#### EXERCISE INSTRUCTIONS:
Take the line holding "for sale in South Africa;" as the first line of the answer and the last line of the listing as its end; retype everything between exactly.

#### DATA UNDER STUDY:

━━━━━━

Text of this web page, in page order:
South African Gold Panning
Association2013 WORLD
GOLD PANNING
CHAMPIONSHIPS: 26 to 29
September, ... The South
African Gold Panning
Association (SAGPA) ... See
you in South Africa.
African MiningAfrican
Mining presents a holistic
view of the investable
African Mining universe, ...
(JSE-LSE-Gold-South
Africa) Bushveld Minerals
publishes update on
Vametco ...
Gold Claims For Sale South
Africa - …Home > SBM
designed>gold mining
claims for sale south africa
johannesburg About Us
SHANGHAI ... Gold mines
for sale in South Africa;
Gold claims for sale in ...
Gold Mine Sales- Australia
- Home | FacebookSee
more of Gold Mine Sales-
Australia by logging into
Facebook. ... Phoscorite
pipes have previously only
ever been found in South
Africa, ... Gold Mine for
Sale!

━━━━━━

#### YOUR SOLUTION:
for sale in South Africa;
Gold claims for sale in ...
Gold Mine Sales- Australia
- Home | FacebookSee
more of Gold Mine Sales-
Australia by logging into
Facebook. ... Phoscorite
pipes have previously only
ever been found in South
Africa, ... Gold Mine for
Sale!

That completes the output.